▸ Task directions:
An exact transcript of every entry is required, without any of the pictures.
Information supplied: Begin
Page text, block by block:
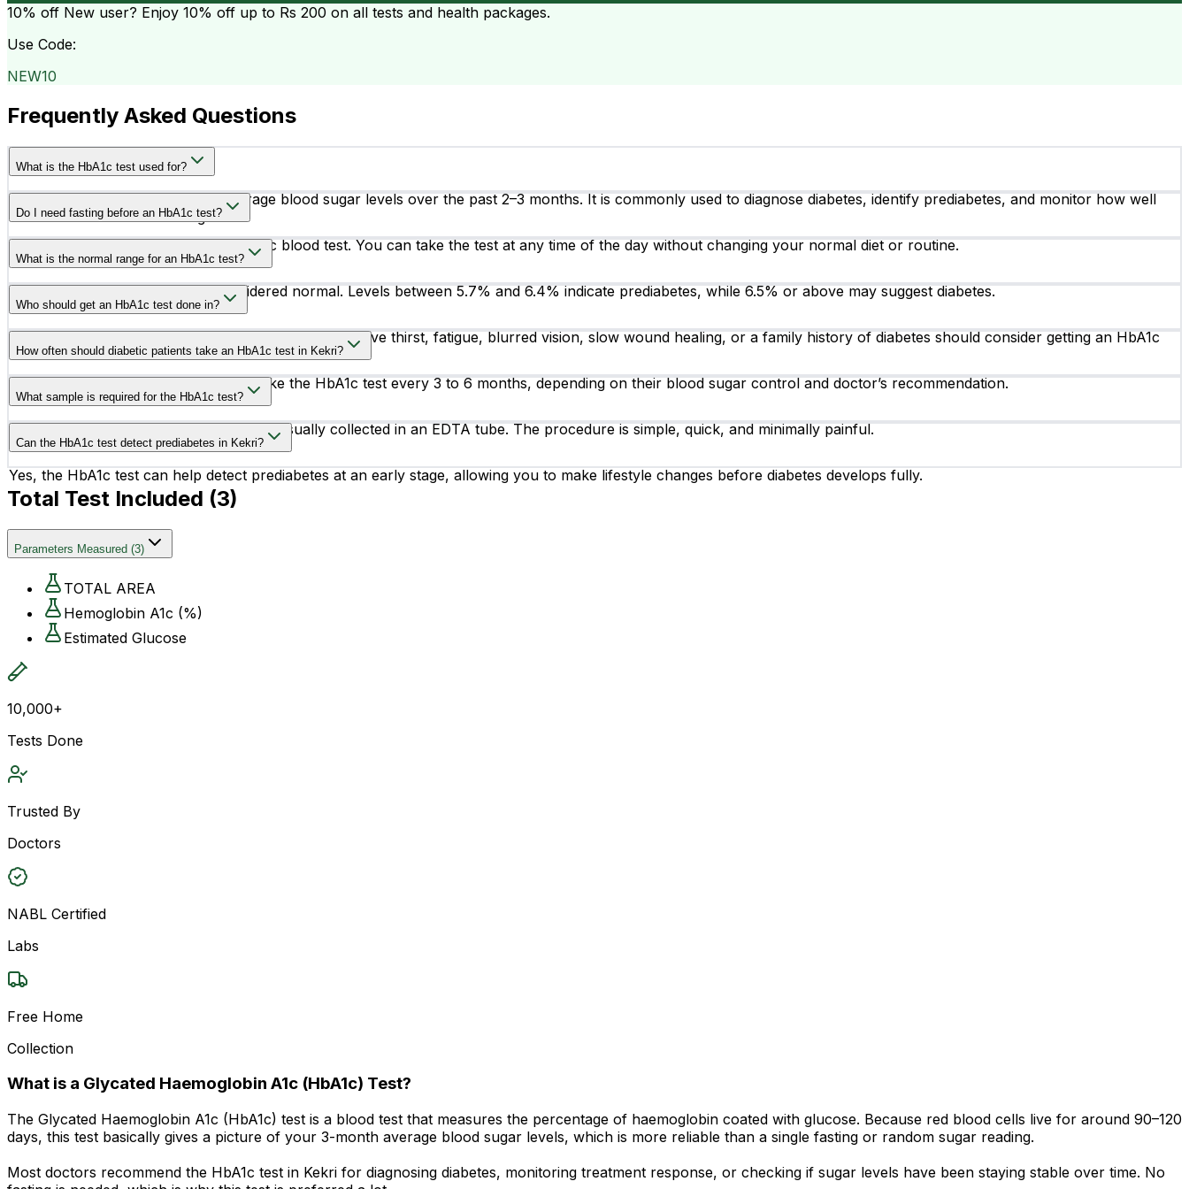
10% off New user? Enjoy 10% off up to Rs 200 on all tests and health packages.
Use Code:
NEW10
Frequently Asked Questions
What is the HbA1c test used for?
The HbA1c test measures your average blood sugar levels over the past 2–3 months. It is commonly used to diagnose diabetes, identify prediabetes, and monitor how well
diabetes treatment is working.
Do I need fasting before an HbA1c test?
No, fasting is not required for an HbA1c blood test. You can take the test at any time of the day without changing your normal diet or routine.
What is the normal range for an HbA1c test?
An HbA1c level below 5.7% is considered normal. Levels between 5.7% and 6.4% indicate prediabetes, while 6.5% or above may suggest diabetes.
Who should get an HbA1c test done in?
People with symptoms like frequent urination, excessive thirst, fatigue, blurred vision, slow wound healing, or a family history of diabetes should consider getting an HbA1c
test.
How often should diabetic patients take an HbA1c test in Kekri?
Most diabetic patients are advised to take the HbA1c test every 3 to 6 months, depending on their blood sugar control and doctor’s recommendation.
What sample is required for the HbA1c test?
The test requires a small blood sample, usually collected in an EDTA tube. The procedure is simple, quick, and minimally painful.
Can the HbA1c test detect prediabetes in Kekri?
Yes, the HbA1c test can help detect prediabetes at an early stage, allowing you to make lifestyle changes before diabetes develops fully.
Total Test Included (3)
Parameters Measured (3)
TOTAL AREA
Hemoglobin A1c (%)
Estimated Glucose
10,000+
Tests Done
Trusted By
Doctors
NABL Certified
Labs
Free Home
Collection
What is a Glycated Haemoglobin A1c (HbA1c) Test?
The Glycated Haemoglobin A1c (HbA1c) test is a blood test that measures the percentage of haemoglobin coated with glucose. Because red blood cells live for around 90–120
days, this test basically gives a picture of your 3-month average blood sugar levels, which is more reliable than a single fasting or random sugar reading.
Most doctors recommend the HbA1c test in Kekri for diagnosing diabetes, monitoring treatment response, or checking if sugar levels have been staying stable over time. No
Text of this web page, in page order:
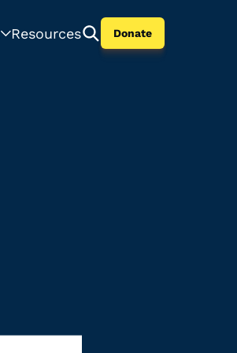
Resources Donate
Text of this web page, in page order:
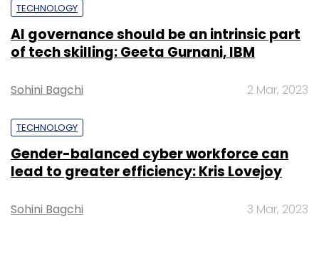
TECHNOLOGY
AI governance should be an intrinsic part
of tech skilling: Geeta Gurnani, IBM
Sohini Bagchi 2 Mar, 2023
TECHNOLOGY
Gender-balanced cyber workforce can
lead to greater efficiency: Kris Lovejoy
Sohini Bagchi 3 Mar, 2023
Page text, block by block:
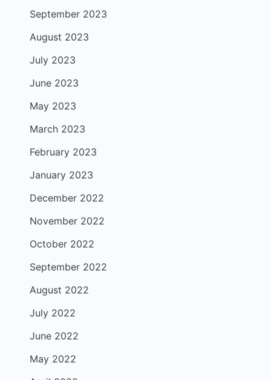
September 2023
August 2023
July 2023
June 2023
May 2023
March 2023
February 2023
January 2023
December 2022
November 2022
October 2022
September 2022
August 2022
July 2022
June 2022
May 2022
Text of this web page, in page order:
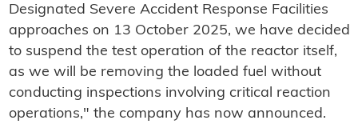
Designated Severe Accident Response Facilities
approaches on 13 October 2025, we have decided
to suspend the test operation of the reactor itself,
as we will be removing the loaded fuel without
conducting inspections involving critical reaction
operations," the company has now announced.
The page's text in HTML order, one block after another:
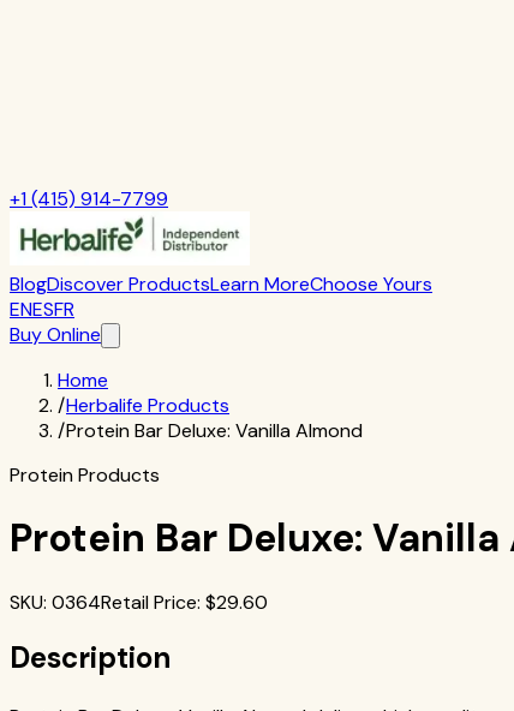
+1 (415) 914-7799
BlogDiscover ProductsLearn MoreChoose Yours
ENESFR
Buy Online
Home
/Herbalife Products
/Protein Bar Deluxe: Vanilla Almond
Protein Products
Protein Bar Deluxe: Vanilla
SKU: 0364Retail Price: $29.60
Description
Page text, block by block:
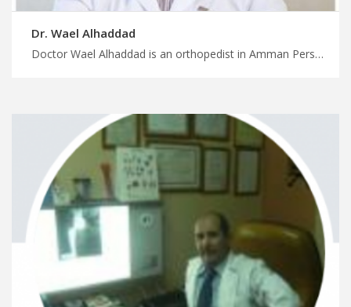
Dr. Wael Alhaddad
Doctor Wael Alhaddad is an orthopedist in Amman Personalized medical care, personalized attention with MedXJordan, experienced orthopedic surgeons in Jordan for spinal Conditions, start your treatment now
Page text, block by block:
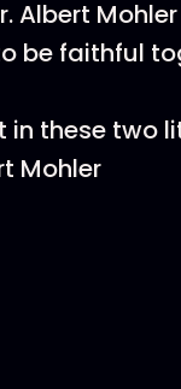
Albert Mohler
be faithful
in these two
Mohler
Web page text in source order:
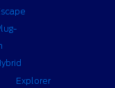
Explorer
Information supplied: End
▸ Task solution:
Page text, block by block:
10% off New user? Enjoy 10% off up to Rs 200 on all tests and health packages.
Use Code:
NEW10
Frequently Asked Questions
What is the HbA1c test used for?
The HbA1c test measures your average blood sugar levels over the past 2–3 months. It is commonly used to diagnose diabetes, identify prediabetes, and monitor how well
diabetes treatment is working.
Do I need fasting before an HbA1c test?
No, fasting is not required for an HbA1c blood test. You can take the test at any time of the day without changing your normal diet or routine.
What is the normal range for an HbA1c test?
An HbA1c level below 5.7% is considered normal. Levels between 5.7% and 6.4% indicate prediabetes, while 6.5% or above may suggest diabetes.
Who should get an HbA1c test done in?
People with symptoms like frequent urination, excessive thirst, fatigue, blurred vision, slow wound healing, or a family history of diabetes should consider getting an HbA1c
test.
How often should diabetic patients take an HbA1c test in Kekri?
Most diabetic patients are advised to take the HbA1c test every 3 to 6 months, depending on their blood sugar control and doctor’s recommendation.
What sample is required for the HbA1c test?
The test requires a small blood sample, usually collected in an EDTA tube. The procedure is simple, quick, and minimally painful.
Can the HbA1c test detect prediabetes in Kekri?
Yes, the HbA1c test can help detect prediabetes at an early stage, allowing you to make lifestyle changes before diabetes develops fully.
Total Test Included (3)
Parameters Measured (3)
TOTAL AREA
Hemoglobin A1c (%)
Estimated Glucose
10,000+
Tests Done
Trusted By
Doctors
NABL Certified
Labs
Free Home
Collection
What is a Glycated Haemoglobin A1c (HbA1c) Test?
The Glycated Haemoglobin A1c (HbA1c) test is a blood test that measures the percentage of haemoglobin coated with glucose. Because red blood cells live for around 90–120
days, this test basically gives a picture of your 3-month average blood sugar levels, which is more reliable than a single fasting or random sugar reading.
Most doctors recommend the HbA1c test in Kekri for diagnosing diabetes, monitoring treatment response, or checking if sugar levels have been staying stable over time. No
Text of this web page, in page order:
Resources Donate
Text of this web page, in page order:
TECHNOLOGY
AI governance should be an intrinsic part
of tech skilling: Geeta Gurnani, IBM
Sohini Bagchi 2 Mar, 2023
TECHNOLOGY
Gender-balanced cyber workforce can
lead to greater efficiency: Kris Lovejoy
Sohini Bagchi 3 Mar, 2023
Page text, block by block:
September 2023
August 2023
July 2023
June 2023
May 2023
March 2023
February 2023
January 2023
December 2022
November 2022
October 2022
September 2022
August 2022
July 2022
June 2022
May 2022
Text of this web page, in page order:
Designated Severe Accident Response Facilities
approaches on 13 October 2025, we have decided
to suspend the test operation of the reactor itself,
as we will be removing the loaded fuel without
conducting inspections involving critical reaction
operations," the company has now announced.
The page's text in HTML order, one block after another:
+1 (415) 914-7799
BlogDiscover ProductsLearn MoreChoose Yours
ENESFR
Buy Online
Home
/Herbalife Products
/Protein Bar Deluxe: Vanilla Almond
Protein Products
Protein Bar Deluxe: Vanilla
SKU: 0364Retail Price: $29.60
Description
Page text, block by block:
Dr. Wael Alhaddad
Doctor Wael Alhaddad is an orthopedist in Amman Personalized medical care, personalized attention with MedXJordan, experienced orthopedic surgeons in Jordan for spinal Conditions, start your treatment now
Page text, block by block:
Albert Mohler
be faithful
in these two
Mohler
Web page text in source order:
Explorer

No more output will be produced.